Гости возлежали на ложах, ели, пили и вели беседу.
– Гней, у тебя осложнились отношения с сенатом? – Лукулл криво усмехнулся.
– Сенат занялся сложным делом, и до вопроса об утверждении моих распоряжений у него не доходят руки.
– Что за дело?
– Лициний, твой бывший легат Публий Клодий оделся в женское платье и проник на праздник Благой богини – покровительницы замужних женщин…
Недавно в доме великого понтифика проводился праздник, и в нем могли участвовать лишь женщины. Тайное появление мужчины (это обнаружила мать Цезаря) сорвало торжество, нарушило обычный ход вещей, и происшествие, признанное сенатом тяжелым преступлением – святотатством, всколыхнуло моралистов. Еще бы! Ходили слухи (правда, недоказанные), что целью Клодия была жена Цезаря, его любовница.
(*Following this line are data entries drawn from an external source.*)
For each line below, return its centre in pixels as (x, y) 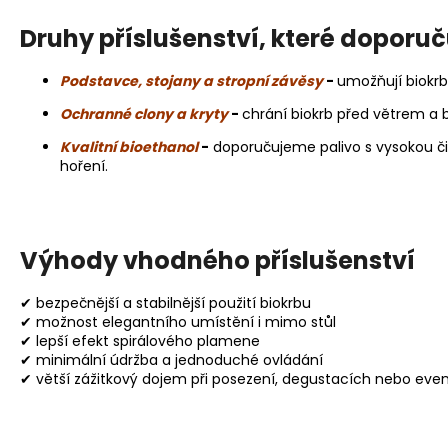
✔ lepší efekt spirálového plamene (140, 340)
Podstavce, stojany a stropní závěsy (191, 81)
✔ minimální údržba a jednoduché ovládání (171, 359)
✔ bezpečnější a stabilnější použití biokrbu (165, 302)
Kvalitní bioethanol (129, 147)
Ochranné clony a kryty (144, 114)
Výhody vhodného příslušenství (217, 261)
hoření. (84, 166)
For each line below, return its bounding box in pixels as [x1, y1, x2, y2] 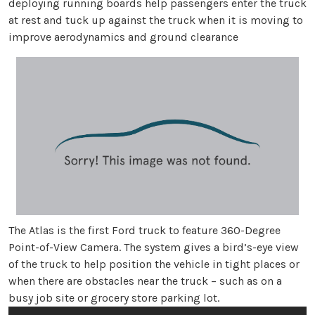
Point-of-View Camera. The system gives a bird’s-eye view [8, 240, 299, 254]
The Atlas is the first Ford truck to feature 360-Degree [8, 223, 281, 237]
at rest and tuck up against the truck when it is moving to [8, 13, 303, 27]
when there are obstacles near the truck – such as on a [8, 274, 282, 288]
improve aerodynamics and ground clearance [8, 30, 238, 44]
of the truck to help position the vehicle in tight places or [8, 257, 300, 271]
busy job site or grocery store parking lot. [8, 290, 219, 304]
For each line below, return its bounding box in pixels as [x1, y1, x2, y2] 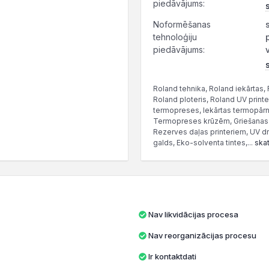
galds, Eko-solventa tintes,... [153, 138, 255, 147]
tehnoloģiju [153, 32, 197, 42]
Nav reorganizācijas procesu [148, 231, 256, 240]
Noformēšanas [153, 19, 211, 29]
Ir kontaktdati [148, 252, 196, 261]
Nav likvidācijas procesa [148, 210, 238, 219]
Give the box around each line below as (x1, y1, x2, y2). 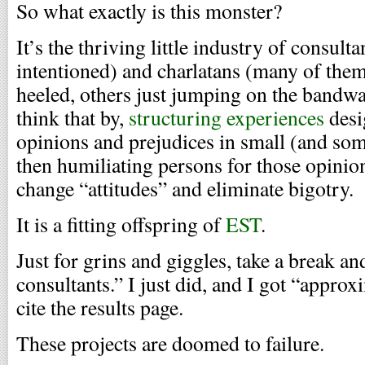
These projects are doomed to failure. (16, 329, 324, 357)
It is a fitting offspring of (16, 210, 226, 238)
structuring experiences (129, 103, 324, 131)
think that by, (16, 103, 129, 131)
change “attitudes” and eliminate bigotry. (16, 174, 354, 202)
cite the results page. (16, 293, 183, 321)
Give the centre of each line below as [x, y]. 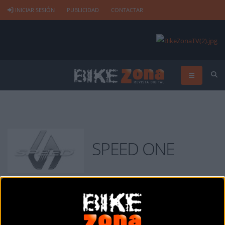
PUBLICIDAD [83, 10]
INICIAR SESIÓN [35, 10]
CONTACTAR [127, 10]
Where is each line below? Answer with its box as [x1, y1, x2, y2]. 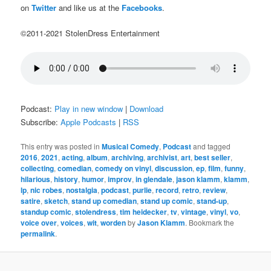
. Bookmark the [185, 217, 235, 228]
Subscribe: [21, 116, 61, 128]
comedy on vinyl [95, 163, 152, 174]
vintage [181, 206, 207, 218]
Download [129, 103, 164, 115]
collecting [21, 163, 54, 174]
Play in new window [54, 103, 123, 115]
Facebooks [122, 1, 163, 13]
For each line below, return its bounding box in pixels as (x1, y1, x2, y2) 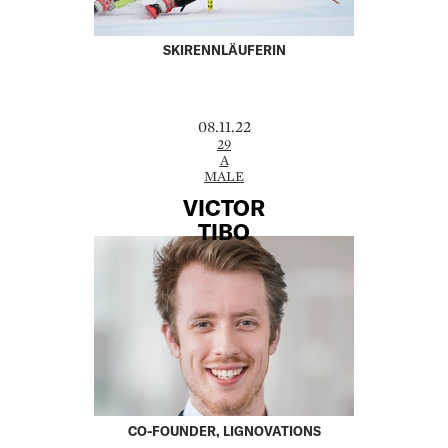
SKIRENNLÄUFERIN (162, 42, 286, 59)
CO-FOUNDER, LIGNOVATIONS (127, 422, 321, 439)
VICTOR (183, 193, 265, 220)
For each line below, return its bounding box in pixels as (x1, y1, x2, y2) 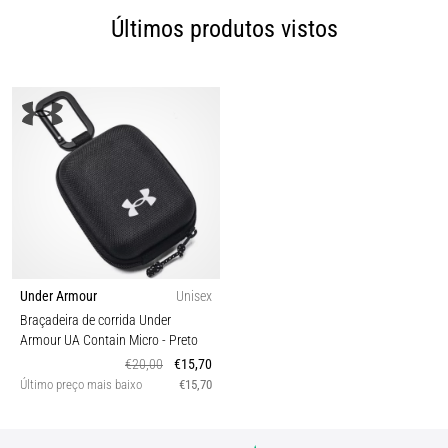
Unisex (176, 287, 212, 305)
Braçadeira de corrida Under (20, 311, 171, 329)
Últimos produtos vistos (110, 14, 338, 43)
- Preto (162, 331, 198, 349)
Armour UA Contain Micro (20, 331, 162, 349)
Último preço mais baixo (20, 376, 142, 392)
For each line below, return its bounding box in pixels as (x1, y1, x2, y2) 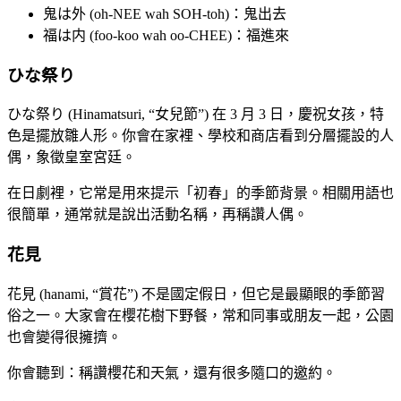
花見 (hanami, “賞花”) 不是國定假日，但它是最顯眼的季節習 (7, 286, 385, 302)
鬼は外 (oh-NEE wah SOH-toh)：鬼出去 (43, 5, 286, 21)
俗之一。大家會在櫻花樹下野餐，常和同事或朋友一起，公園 (7, 307, 394, 323)
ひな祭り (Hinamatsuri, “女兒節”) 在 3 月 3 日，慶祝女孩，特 (7, 107, 384, 123)
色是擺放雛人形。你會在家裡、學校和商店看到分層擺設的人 (7, 128, 394, 144)
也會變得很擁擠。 (7, 328, 122, 345)
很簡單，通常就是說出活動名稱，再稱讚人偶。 (7, 207, 308, 223)
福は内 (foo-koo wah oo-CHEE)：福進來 (43, 27, 289, 43)
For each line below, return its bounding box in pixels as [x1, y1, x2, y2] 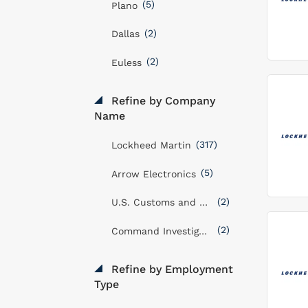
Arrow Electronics [111, 168, 196, 179]
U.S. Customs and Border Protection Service [199, 197, 208, 208]
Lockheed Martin [111, 140, 191, 151]
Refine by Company [108, 93, 215, 107]
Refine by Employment [108, 262, 233, 276]
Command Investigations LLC [199, 225, 207, 236]
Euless [111, 56, 142, 68]
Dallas [111, 28, 140, 39]
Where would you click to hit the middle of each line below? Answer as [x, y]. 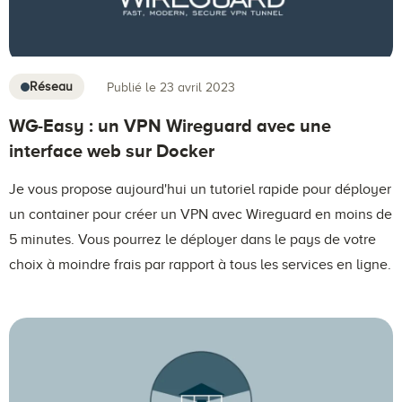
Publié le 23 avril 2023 [171, 87]
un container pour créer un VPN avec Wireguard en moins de [201, 215]
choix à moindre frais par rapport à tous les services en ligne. [200, 265]
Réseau [51, 87]
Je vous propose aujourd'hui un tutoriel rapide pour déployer [200, 190]
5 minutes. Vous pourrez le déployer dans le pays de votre [192, 240]
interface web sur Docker [112, 151]
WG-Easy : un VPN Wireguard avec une [170, 126]
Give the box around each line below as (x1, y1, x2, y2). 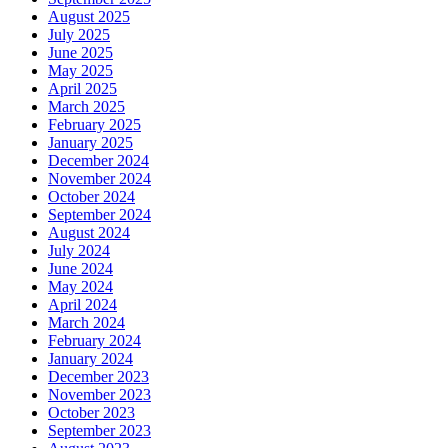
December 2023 (48, 368, 149, 386)
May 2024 (48, 278, 113, 296)
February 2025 (48, 116, 141, 134)
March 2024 (48, 314, 125, 332)
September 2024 (48, 206, 151, 224)
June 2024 (48, 260, 113, 278)
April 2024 (48, 296, 117, 314)
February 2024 (48, 332, 141, 350)
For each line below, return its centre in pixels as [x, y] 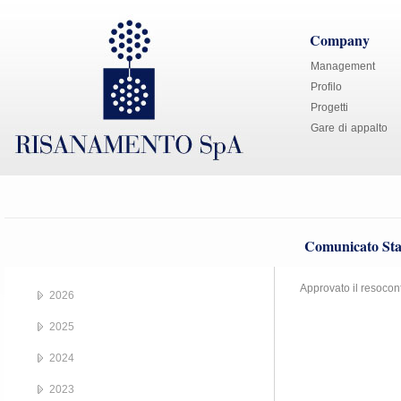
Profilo [326, 87]
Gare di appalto [349, 128]
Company [340, 40]
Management [343, 66]
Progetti [329, 107]
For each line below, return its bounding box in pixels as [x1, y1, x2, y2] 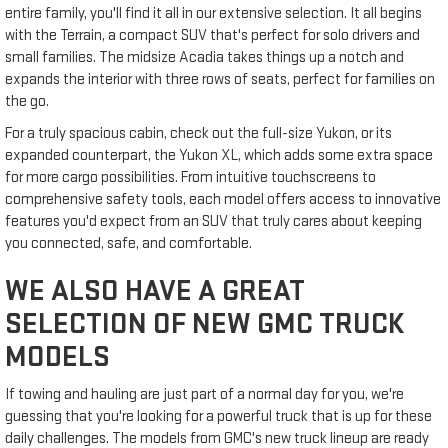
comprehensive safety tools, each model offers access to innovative [5, 189, 441, 209]
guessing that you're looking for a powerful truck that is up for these [5, 406, 432, 426]
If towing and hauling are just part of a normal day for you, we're [5, 384, 404, 404]
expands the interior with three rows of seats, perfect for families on [5, 69, 435, 89]
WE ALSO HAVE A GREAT [5, 272, 305, 309]
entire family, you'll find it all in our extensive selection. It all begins [5, 3, 422, 23]
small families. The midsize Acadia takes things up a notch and [5, 47, 404, 67]
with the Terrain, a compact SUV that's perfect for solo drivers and [5, 25, 420, 45]

Не дожидаясь суда, великий понтифик развелся с женой, произнеся напыщенную фразу: «Жена Цезаря должна быть вне подозрений».
– Публий Клодий еще тот фрукт, – Лукулл брезгливо поморщился. – Он, по сути, сорвал мне армянский поход. От него можно ожидать чего угодно. Покровители, конечно, его спасут, потом проведут в народные трибуны и натравят на сенат. А твои легаты,
Гней, лучше?
– Есть толковые. Скоро сделаю консулами Целера и Афрания.
– Хорошие воины! – захмелевший Красс еле перебирал языком. – Вот что я вам скажу: Римская республика угасает, слишком много внутренних противоречий.
– Помпея давно пора сделать царем, а Красса главой сената, – произнес Лукулл.
Бессмысленность фразы явно говорила о помутнении его рассудка. Гости, переглянувшись, промолчали.
Хозяин дома продолжил:
– Помпей, конечно, не гений, но он может создать империю. Красс, не обижайся, но тебе не хватает широты взглядов. Неплохо бы пополнить победы чем-то выдающимся.
– Я хочу войну с Парфией, – открылся Красс.
– О, лучше меня никто не знает Парфию, – Лукулл говорил серьезно и чопорно. – Это царство, созданное скифами, боится только армян, всех остальных презирает и готово растерзать вмиг.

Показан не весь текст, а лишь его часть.